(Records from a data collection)

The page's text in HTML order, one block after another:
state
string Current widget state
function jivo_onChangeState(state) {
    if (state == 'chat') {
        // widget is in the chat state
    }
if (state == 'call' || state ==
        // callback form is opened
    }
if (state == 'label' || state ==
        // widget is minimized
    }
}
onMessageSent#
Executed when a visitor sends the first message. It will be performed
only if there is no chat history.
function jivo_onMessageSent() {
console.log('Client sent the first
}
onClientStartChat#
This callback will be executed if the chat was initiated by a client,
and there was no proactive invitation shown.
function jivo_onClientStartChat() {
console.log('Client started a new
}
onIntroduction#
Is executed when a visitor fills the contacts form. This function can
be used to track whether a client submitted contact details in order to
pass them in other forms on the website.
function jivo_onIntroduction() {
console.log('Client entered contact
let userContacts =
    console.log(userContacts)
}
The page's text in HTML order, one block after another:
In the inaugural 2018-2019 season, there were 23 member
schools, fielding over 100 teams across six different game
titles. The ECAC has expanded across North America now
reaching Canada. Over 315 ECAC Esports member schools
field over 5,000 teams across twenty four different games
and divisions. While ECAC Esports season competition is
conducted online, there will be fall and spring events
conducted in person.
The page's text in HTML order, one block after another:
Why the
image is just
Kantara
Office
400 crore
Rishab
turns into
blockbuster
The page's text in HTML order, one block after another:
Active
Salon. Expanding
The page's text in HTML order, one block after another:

**EXERCISE REQUIREMENTS**
Copy the entries above exactly, so that each line matches the original.

**EXERCISE ANSWER**
The page's text in HTML order, one block after another:
state
string Current widget state
function jivo_onChangeState(state) {
    if (state == 'chat') {
        // widget is in the chat state
    }
if (state == 'call' || state ==
        // callback form is opened
    }
if (state == 'label' || state ==
        // widget is minimized
    }
}
onMessageSent#
Executed when a visitor sends the first message. It will be performed
only if there is no chat history.
function jivo_onMessageSent() {
console.log('Client sent the first
}
onClientStartChat#
This callback will be executed if the chat was initiated by a client,
and there was no proactive invitation shown.
function jivo_onClientStartChat() {
console.log('Client started a new
}
onIntroduction#
Is executed when a visitor fills the contacts form. This function can
be used to track whether a client submitted contact details in order to
pass them in other forms on the website.
function jivo_onIntroduction() {
console.log('Client entered contact
let userContacts =
    console.log(userContacts)
}
The page's text in HTML order, one block after another:
In the inaugural 2018-2019 season, there were 23 member
schools, fielding over 100 teams across six different game
titles. The ECAC has expanded across North America now
reaching Canada. Over 315 ECAC Esports member schools
field over 5,000 teams across twenty four different games
and divisions. While ECAC Esports season competition is
conducted online, there will be fall and spring events
conducted in person.
The page's text in HTML order, one block after another:
Why the
image is just
Kantara
Office
400 crore
Rishab
turns into
blockbuster
The page's text in HTML order, one block after another:
Active
Salon. Expanding
The page's text in HTML order, one block after another:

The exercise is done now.